▶ _Assigned task_:
Among the entries below, how many lines contain the string "void"? Reply with that number alone.
Data supplied below:
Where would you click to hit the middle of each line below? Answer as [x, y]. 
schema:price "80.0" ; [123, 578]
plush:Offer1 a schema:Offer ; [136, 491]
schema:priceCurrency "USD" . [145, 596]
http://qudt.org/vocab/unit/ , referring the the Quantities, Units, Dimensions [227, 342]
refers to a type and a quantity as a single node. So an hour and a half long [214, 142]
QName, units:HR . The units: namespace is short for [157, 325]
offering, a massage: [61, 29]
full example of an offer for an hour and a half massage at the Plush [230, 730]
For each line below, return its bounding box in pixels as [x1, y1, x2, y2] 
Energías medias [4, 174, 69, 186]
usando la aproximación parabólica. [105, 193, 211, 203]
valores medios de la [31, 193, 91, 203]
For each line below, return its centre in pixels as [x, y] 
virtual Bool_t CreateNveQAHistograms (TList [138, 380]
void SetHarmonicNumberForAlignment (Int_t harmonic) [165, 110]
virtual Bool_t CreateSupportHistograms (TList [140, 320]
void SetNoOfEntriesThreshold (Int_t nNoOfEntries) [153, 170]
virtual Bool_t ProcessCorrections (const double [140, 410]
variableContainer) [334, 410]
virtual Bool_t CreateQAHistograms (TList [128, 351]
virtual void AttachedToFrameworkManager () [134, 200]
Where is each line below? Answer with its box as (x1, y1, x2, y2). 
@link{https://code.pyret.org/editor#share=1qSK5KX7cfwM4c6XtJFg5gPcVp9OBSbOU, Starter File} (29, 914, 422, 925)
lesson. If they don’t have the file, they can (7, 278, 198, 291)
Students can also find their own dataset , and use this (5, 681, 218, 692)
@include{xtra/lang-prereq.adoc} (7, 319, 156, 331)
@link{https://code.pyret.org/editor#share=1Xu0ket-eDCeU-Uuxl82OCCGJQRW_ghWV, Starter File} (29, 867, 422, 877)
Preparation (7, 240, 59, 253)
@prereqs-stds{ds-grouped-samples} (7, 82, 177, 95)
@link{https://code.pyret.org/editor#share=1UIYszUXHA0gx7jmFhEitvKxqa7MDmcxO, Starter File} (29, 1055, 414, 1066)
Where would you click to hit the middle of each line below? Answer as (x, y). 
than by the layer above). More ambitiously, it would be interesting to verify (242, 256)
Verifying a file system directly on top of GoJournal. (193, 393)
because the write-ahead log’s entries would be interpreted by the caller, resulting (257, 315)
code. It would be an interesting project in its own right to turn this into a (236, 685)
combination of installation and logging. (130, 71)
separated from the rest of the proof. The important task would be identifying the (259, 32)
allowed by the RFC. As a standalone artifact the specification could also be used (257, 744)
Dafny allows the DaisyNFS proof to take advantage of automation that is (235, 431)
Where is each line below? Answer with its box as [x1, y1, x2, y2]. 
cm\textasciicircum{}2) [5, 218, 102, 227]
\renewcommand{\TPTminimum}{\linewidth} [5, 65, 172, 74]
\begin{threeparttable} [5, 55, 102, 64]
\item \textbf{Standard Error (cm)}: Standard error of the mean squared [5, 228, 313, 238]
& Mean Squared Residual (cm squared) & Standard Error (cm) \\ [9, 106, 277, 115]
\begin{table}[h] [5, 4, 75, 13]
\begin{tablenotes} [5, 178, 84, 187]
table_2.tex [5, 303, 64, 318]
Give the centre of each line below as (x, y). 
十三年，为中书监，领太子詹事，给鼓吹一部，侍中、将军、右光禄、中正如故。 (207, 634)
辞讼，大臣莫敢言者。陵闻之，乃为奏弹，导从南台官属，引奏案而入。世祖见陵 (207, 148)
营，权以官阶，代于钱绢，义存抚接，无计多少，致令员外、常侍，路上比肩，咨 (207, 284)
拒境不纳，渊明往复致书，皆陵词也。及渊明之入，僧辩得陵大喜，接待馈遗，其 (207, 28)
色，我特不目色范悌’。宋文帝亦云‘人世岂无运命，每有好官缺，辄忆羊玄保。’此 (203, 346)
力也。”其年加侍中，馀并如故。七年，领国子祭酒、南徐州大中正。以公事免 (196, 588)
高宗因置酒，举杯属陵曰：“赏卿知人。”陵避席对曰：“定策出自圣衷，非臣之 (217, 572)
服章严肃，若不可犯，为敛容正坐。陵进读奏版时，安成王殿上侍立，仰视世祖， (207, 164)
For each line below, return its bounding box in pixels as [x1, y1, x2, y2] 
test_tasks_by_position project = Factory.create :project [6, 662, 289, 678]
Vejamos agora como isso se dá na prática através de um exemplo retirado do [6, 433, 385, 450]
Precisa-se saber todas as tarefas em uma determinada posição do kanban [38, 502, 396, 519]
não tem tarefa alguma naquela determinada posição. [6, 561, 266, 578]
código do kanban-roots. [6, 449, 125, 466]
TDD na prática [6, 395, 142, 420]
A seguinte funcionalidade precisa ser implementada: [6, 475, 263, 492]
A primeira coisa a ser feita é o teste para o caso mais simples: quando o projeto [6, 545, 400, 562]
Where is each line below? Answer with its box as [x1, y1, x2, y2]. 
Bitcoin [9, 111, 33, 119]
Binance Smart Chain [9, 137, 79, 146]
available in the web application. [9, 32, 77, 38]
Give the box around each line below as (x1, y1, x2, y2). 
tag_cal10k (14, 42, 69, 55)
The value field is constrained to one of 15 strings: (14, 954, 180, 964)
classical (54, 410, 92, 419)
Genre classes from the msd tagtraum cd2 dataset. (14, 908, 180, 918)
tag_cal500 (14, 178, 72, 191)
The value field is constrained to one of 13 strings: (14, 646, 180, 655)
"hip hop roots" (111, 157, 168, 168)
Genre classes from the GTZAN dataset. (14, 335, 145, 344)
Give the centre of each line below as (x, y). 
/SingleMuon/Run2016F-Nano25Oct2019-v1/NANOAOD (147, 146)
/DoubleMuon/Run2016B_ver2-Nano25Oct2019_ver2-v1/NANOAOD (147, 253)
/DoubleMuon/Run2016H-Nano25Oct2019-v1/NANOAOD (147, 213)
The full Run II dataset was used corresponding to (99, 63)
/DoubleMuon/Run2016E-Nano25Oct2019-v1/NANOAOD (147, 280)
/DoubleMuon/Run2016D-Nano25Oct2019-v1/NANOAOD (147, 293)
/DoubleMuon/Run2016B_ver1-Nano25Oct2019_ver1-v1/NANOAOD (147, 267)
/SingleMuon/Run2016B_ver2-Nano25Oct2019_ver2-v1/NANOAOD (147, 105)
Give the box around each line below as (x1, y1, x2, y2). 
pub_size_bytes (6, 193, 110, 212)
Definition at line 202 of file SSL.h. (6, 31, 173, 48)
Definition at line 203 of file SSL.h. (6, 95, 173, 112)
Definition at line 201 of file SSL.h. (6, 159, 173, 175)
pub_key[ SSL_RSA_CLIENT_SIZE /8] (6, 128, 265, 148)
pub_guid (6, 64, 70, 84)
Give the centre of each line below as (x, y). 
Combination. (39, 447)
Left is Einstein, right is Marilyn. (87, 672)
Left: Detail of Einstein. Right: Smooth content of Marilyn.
End of Data supplied.
▶ _Exercise response_:
3